The energy giant said 900,000 customers on its default tariff (a third of its customer base) will see an average increase of 3.7% on dual fuel bills from 8 October.

For those who pay by direct debit, annual bills will rise from £1,211 to £1,257, but for those who pay by quarterly credit, they will see bills rise to £1,357 from £1,311.

This is the second time ScottishPower has hiked bills, after last raising them by an average of £63 in April this year.

It said the move comes as wholesale energy costs have risen by 23% for electricity and 25% for gas since April.

Neil Clitheroe, CEO retail, said: “We have seen significant increases in wholesale energy costs since April, and like others in the industry, this means that we need to increase our prices.

“More than two-thirds of our customers are on fixed price products or other tariffs not impacted by this price change. Those customers affected by the price change will be contacted and offered the opportunity to move to a fixed price tariff alternative and avoid this increase.”

‘Could get worse before it gets better’

Stephen Murray, energy expert at MoneySuperMarket, said this is the sixth month in a row when a ‘Big Six’ supplier has announced a price rise.

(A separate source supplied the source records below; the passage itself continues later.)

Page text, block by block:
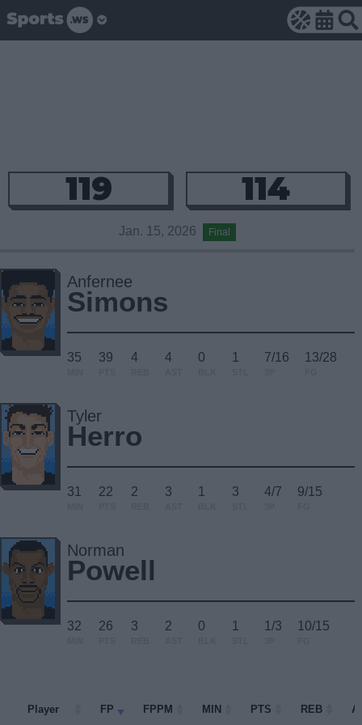
119 114
Jan. 15, 2026 Final
Anfernee
Simons
35 39 4 4 0 1 7/16 13/28
Tyler
Herro
31 22 2 3 1 3 4/7 9/15
Norman
Powell
32 26 3 2 0 1 1/3 10/15
Player FP FPPM MIN PTS REB
Player
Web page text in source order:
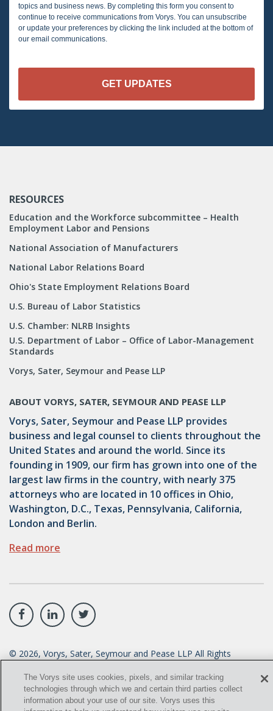
topics and business news. By completing this form you consent to
continue to receive communications from Vorys. You can unsubscribe
or update your preferences by clicking the link included at the bottom of
our email communications.
RESOURCES
Education and the Workforce subcommittee – Health
Employment Labor and Pensions
National Association of Manufacturers
National Labor Relations Board
Ohio's State Employment Relations Board
U.S. Bureau of Labor Statistics
U.S. Chamber: NLRB Insights
U.S. Department of Labor – Office of Labor-Management
Standards
Vorys, Sater, Seymour and Pease LLP
ABOUT VORYS, SATER, SEYMOUR AND PEASE LLP
Vorys, Sater, Seymour and Pease LLP provides
business and legal counsel to clients throughout the
United States and around the world. Since its
founding in 1909, our firm has grown into one of the
largest law firms in the country, with nearly 375
attorneys who are located in 10 offices in Ohio,
Washington, D.C., Texas, Pennsylvania, California,
London and Berlin.
Read more
© 2026, Vorys, Sater, Seymour and Pease LLP All Rights
info@vorys.com (614) 464-6400
Privacy Policy
The Vorys site uses cookies, pixels, and similar tracking
technologies through which we and certain third parties collect
information about your use of our site. Vorys uses this
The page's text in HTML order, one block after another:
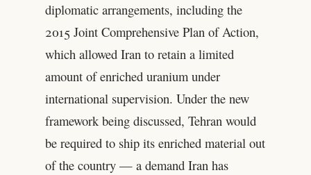
diplomatic arrangements, including the
2015 Joint Comprehensive Plan of Action,
which allowed Iran to retain a limited
amount of enriched uranium under
international supervision. Under the new
framework being discussed, Tehran would
be required to ship its enriched material out
of the country — a demand Iran has
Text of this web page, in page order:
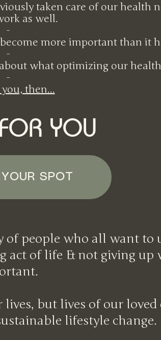
taken care of our health
as well.
-​
more important than it
-​
what optimizing our
​-
then...
YOU
SPOT
of people who all want to
of life & not giving up
but lives of our loved
lifestyle change.
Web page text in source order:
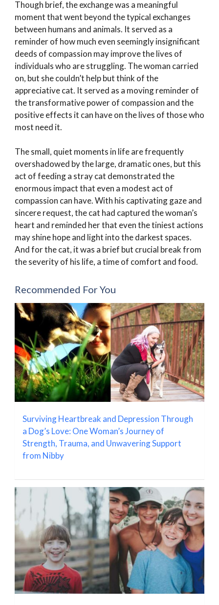
Though brief, the exchange was a meaningful
moment that went beyond the typical exchanges
between humans and animals. It served as a
reminder of how much even seemingly insignificant
deeds of compassion may improve the lives of
individuals who are struggling. The woman carried
on, but she couldn’t help but think of the
appreciative cat. It served as a moving reminder of
the transformative power of compassion and the
positive effects it can have on the lives of those who
most need it.
The small, quiet moments in life are frequently
overshadowed by the large, dramatic ones, but this
act of feeding a stray cat demonstrated the
enormous impact that even a modest act of
compassion can have. With his captivating gaze and
sincere request, the cat had captured the woman’s
heart and reminded her that even the tiniest actions
may shine hope and light into the darkest spaces.
And for the cat, it was a brief but crucial break from
the severity of his life, a time of comfort and food.
Recommended For You
Surviving Heartbreak and Depression Through
a Dog’s Love: One Woman’s Journey of
Strength, Trauma, and Unwavering Support
from Nibby
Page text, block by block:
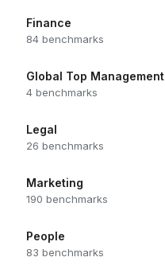
Finance
84 benchmarks
Global Top Management
4 benchmarks
Legal
26 benchmarks
Marketing
190 benchmarks
People
83 benchmarks
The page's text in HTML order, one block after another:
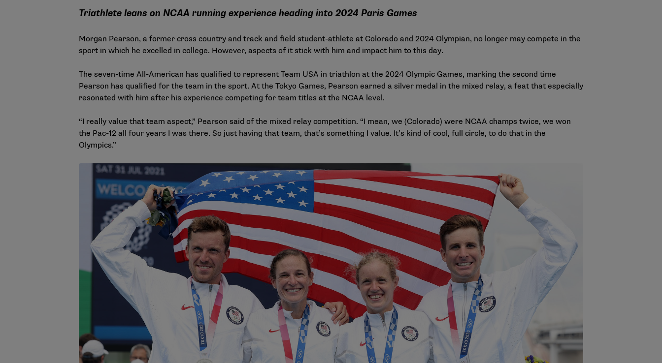
Triathlete leans on NCAA running experience heading into 2024 Paris Games
Morgan Pearson, a former cross country and track and field student-athlete at Colorado and 2024 Olympian, no longer may compete in the
sport in which he excelled in college. However, aspects of it stick with him and impact him to this day.
The seven-time All-American has qualified to represent Team USA in triathlon at the 2024 Olympic Games, marking the second time
Pearson has qualified for the team in the sport. At the Tokyo Games, Pearson earned a silver medal in the mixed relay, a feat that especially
resonated with him after his experience competing for team titles at the NCAA level.
“I really value that team aspect,” Pearson said of the mixed relay competition. “I mean, we (Colorado) were NCAA champs twice, we won
the Pac-12 all four years I was there. So just having that team, that’s something I value. It’s kind of cool, full circle, to do that in the
Olympics.”
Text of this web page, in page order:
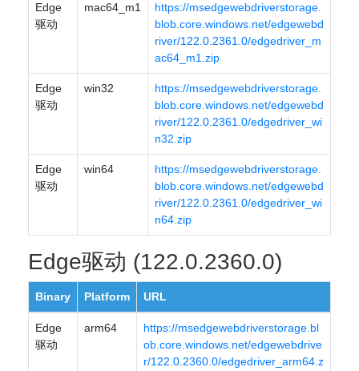
Edge
驱动
mac64_m1
https://msedgewebdriverstorage.
blob.core.windows.net/edgewebd
river/122.0.2361.0/edgedriver_m
ac64_m1.zip
Edge
驱动
win32
https://msedgewebdriverstorage.
blob.core.windows.net/edgewebd
river/122.0.2361.0/edgedriver_wi
n32.zip
Edge
驱动
win64
https://msedgewebdriverstorage.
blob.core.windows.net/edgewebd
river/122.0.2361.0/edgedriver_wi
n64.zip
Edge驱动 (122.0.2360.0)
Binary Platform URL
Edge
驱动
arm64
https://msedgewebdriverstorage.bl
ob.core.windows.net/edgewebdrive
r/122.0.2360.0/edgedriver_arm64.z
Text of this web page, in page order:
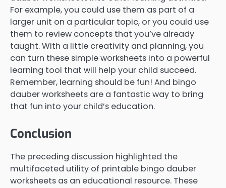
For example, you could use them as part of a
larger unit on a particular topic, or you could use
them to review concepts that you’ve already
taught. With a little creativity and planning, you
can turn these simple worksheets into a powerful
learning tool that will help your child succeed.
Remember, learning should be fun! And bingo
dauber worksheets are a fantastic way to bring
that fun into your child’s education.
Conclusion
The preceding discussion highlighted the
multifaceted utility of printable bingo dauber
worksheets as an educational resource. These

“Traditionally these rises were always bunched together at the beginning or end of the year, but the changing nature of the wholesale market means the price of energy is going up all the time and suppliers now feel the need to reflect this in their bills.

“With the energy price cap just around the corner, it could well get worse before it gets better for consumers. Ofgem recently gave a clear indication of increasing costs when it lifted the safeguard tariff by £47, so it’s inevitable that even after the price cap is introduced standard tariffs will still be among the most expensive and definitely higher than when the cap was first proposed by the government in May last year.”

Murray added that customers on a standard variable tariff should switch to save £250 annually.

“Don’t wait for prices to go up again – take action today,” he said.